ACTION ITEM = What lines in the records below hold the string "中古マンション"? Please show them.

┄┄┄┄┄┄┄┄┄┄┄┄┄┄┄┄┄┄┄┄

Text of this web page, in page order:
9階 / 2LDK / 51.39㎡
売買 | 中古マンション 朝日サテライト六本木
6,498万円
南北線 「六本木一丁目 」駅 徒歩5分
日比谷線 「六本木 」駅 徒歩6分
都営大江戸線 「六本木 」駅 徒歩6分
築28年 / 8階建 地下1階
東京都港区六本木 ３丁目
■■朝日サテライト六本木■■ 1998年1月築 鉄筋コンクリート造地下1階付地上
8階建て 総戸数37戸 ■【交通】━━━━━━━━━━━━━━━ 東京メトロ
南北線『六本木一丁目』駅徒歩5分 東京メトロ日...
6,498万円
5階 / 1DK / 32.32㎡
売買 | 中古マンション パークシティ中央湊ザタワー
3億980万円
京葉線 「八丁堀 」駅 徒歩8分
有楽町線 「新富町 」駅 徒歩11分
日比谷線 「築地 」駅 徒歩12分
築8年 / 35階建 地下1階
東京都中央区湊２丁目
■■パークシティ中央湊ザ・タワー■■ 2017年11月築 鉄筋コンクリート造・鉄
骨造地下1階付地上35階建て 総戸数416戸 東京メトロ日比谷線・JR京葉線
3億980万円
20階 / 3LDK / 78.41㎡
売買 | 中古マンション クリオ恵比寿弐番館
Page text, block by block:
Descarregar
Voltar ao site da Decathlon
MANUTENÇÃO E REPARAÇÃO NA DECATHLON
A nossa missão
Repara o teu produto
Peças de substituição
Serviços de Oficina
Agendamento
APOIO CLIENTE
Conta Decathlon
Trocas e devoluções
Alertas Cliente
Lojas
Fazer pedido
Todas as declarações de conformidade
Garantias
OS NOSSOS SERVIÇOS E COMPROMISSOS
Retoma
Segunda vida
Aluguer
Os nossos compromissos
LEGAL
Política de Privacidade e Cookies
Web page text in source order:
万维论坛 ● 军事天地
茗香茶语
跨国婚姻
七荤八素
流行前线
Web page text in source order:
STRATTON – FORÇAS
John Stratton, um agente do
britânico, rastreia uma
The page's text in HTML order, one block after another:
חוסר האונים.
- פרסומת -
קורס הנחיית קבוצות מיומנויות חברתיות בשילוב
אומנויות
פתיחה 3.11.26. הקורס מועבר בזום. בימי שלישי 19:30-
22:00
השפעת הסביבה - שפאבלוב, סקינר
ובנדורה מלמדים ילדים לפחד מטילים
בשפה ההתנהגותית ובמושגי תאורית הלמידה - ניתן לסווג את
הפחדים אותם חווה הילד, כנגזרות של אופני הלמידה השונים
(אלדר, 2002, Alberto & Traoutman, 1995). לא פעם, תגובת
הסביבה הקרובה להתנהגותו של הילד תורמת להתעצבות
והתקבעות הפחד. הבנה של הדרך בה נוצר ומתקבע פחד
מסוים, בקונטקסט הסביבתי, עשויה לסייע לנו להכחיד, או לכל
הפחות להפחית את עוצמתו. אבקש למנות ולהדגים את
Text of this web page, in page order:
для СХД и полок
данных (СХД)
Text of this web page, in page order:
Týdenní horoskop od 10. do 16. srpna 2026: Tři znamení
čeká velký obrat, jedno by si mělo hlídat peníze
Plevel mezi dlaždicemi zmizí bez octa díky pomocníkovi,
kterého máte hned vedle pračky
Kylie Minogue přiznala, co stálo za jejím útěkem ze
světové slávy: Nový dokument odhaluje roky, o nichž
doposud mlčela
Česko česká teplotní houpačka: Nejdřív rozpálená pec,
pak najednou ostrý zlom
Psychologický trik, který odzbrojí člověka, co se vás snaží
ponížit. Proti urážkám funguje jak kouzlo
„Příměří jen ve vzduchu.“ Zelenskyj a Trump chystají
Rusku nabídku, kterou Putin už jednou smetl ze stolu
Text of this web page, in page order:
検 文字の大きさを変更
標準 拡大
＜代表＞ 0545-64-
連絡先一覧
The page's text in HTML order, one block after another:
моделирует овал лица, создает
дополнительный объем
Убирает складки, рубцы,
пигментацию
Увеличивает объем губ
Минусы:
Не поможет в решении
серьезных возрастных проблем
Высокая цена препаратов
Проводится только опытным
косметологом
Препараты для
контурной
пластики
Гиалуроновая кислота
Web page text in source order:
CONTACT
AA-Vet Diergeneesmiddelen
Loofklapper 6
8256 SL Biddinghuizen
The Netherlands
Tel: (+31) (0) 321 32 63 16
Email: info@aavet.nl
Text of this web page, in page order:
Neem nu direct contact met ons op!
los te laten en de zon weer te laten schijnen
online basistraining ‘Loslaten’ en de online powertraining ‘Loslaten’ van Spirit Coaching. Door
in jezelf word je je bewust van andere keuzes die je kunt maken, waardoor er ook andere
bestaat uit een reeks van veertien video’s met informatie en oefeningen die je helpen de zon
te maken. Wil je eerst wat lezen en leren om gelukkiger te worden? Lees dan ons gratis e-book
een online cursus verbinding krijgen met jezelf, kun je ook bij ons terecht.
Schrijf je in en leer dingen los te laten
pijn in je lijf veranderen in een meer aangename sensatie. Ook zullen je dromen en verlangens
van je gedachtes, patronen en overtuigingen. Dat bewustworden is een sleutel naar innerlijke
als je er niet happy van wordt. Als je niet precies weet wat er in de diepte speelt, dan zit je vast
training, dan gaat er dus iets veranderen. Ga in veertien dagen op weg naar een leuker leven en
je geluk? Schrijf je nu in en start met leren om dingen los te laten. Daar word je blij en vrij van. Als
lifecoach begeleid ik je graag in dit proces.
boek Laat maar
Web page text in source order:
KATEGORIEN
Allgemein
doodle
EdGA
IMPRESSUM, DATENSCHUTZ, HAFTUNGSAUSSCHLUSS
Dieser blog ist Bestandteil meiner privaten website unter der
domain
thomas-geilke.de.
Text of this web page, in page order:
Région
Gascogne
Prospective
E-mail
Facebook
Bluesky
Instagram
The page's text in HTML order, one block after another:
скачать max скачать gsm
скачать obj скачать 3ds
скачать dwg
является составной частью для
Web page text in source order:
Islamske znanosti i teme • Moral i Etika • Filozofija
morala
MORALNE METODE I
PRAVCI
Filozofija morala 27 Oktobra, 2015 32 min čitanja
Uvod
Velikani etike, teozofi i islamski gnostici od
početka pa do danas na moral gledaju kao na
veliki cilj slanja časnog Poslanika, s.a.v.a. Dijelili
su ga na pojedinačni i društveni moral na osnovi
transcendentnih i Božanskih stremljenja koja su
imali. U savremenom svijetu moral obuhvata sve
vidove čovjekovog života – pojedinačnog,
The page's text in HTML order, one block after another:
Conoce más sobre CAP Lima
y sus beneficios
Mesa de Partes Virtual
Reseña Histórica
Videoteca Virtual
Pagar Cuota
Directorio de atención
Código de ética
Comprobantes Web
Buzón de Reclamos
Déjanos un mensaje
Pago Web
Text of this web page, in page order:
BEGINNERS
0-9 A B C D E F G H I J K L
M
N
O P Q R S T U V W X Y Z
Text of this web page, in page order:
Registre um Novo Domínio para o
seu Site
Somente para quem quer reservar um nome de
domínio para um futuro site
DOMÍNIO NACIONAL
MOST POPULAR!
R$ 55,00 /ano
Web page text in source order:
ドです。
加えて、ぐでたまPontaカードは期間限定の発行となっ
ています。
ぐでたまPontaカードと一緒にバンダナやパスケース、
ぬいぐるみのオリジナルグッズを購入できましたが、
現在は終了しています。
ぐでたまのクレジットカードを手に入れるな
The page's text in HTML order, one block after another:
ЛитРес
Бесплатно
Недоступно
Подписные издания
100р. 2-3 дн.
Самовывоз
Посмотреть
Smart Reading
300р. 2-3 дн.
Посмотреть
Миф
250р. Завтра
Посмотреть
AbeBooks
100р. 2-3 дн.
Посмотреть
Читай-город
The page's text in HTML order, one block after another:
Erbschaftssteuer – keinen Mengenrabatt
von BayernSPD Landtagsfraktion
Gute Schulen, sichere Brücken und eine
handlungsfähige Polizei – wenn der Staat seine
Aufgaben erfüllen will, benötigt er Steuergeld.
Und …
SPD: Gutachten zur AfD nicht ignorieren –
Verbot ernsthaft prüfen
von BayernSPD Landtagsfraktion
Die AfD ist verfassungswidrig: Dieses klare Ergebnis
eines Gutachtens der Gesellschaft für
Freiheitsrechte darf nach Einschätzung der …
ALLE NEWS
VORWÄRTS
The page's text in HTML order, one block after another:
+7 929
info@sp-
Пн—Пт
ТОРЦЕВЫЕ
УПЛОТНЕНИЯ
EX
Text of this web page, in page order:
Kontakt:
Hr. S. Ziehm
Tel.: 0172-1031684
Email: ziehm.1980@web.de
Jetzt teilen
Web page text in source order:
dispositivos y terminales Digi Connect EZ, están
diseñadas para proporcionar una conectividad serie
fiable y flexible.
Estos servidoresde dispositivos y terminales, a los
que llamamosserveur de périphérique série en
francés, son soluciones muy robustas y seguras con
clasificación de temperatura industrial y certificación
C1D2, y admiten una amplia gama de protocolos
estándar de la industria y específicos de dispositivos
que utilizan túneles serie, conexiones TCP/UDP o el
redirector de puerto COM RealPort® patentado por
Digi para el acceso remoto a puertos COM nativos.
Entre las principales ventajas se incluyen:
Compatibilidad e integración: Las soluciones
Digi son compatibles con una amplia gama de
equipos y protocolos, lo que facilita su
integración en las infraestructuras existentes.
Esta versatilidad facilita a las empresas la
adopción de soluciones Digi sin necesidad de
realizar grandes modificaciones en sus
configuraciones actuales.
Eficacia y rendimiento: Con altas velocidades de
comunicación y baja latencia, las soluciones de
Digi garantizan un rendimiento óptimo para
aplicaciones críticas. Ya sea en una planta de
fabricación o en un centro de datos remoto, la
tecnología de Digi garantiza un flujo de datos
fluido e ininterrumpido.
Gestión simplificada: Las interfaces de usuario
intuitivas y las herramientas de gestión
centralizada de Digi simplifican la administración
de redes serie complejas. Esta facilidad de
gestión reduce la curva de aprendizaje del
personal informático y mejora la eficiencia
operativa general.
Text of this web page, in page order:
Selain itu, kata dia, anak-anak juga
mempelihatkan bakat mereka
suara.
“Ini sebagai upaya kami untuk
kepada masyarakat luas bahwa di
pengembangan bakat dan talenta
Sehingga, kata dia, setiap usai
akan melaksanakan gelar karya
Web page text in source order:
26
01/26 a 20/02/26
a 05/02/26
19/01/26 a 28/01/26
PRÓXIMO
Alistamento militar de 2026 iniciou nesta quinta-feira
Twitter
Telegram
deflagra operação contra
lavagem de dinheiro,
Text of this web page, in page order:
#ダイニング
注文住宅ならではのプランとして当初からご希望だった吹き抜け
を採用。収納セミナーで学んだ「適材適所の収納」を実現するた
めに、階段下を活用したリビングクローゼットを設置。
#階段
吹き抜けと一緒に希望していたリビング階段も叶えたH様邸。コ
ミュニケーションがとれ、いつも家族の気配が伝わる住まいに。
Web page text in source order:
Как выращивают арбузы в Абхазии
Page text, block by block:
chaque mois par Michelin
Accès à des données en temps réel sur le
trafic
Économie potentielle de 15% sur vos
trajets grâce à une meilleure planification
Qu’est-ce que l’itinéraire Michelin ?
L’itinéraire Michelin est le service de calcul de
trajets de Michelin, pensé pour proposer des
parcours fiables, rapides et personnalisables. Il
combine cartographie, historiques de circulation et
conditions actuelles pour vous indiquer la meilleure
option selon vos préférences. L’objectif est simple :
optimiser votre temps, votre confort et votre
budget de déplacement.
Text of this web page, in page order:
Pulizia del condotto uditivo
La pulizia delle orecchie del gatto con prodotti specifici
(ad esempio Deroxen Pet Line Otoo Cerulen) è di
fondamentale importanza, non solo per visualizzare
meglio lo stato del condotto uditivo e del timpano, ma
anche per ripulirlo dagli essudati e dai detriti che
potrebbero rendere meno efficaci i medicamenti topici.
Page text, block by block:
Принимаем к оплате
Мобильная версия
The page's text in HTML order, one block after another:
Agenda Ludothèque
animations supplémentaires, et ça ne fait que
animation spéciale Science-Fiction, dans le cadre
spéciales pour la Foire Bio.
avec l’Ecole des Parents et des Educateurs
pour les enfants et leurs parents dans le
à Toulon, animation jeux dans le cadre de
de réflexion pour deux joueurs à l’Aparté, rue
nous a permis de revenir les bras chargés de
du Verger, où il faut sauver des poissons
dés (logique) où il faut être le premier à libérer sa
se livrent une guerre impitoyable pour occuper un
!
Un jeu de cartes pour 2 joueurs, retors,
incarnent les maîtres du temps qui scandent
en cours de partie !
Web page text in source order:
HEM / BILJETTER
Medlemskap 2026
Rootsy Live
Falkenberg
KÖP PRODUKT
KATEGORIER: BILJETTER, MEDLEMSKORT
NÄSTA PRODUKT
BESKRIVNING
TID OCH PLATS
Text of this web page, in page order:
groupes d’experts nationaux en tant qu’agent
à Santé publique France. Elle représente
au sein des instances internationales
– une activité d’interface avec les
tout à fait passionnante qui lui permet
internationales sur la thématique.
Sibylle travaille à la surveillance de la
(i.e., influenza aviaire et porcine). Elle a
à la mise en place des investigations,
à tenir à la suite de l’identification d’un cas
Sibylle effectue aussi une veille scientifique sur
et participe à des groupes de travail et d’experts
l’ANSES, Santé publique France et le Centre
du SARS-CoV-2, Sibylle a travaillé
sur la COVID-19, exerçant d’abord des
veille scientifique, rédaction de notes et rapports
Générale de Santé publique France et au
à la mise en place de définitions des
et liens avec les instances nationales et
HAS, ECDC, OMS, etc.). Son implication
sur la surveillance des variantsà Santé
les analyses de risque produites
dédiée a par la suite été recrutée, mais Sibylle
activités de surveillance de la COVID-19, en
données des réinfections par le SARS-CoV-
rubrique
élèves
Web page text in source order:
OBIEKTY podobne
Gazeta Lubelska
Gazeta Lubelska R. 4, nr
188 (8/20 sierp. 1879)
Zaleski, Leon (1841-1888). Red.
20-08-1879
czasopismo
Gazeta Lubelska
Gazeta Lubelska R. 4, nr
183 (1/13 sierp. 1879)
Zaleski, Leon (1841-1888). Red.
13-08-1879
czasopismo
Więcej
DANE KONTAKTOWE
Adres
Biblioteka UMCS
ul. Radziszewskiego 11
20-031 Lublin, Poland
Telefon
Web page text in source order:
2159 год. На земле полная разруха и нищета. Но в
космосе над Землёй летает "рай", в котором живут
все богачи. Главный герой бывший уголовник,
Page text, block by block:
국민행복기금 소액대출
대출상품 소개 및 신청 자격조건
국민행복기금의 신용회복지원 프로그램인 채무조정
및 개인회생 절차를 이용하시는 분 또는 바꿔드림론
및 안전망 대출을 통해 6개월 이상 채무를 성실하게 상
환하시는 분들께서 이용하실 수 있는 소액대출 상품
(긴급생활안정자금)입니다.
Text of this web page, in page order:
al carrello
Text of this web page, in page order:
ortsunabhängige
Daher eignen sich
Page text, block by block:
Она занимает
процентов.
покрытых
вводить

┄┄┄┄┄┄┄┄┄┄┄┄┄┄┄┄┄┄┄┄

SOLVED PROBLEM =
売買 | 中古マンション 朝日サテライト六本木
売買 | 中古マンション パークシティ中央湊ザタワー
売買 | 中古マンション クリオ恵比寿弐番館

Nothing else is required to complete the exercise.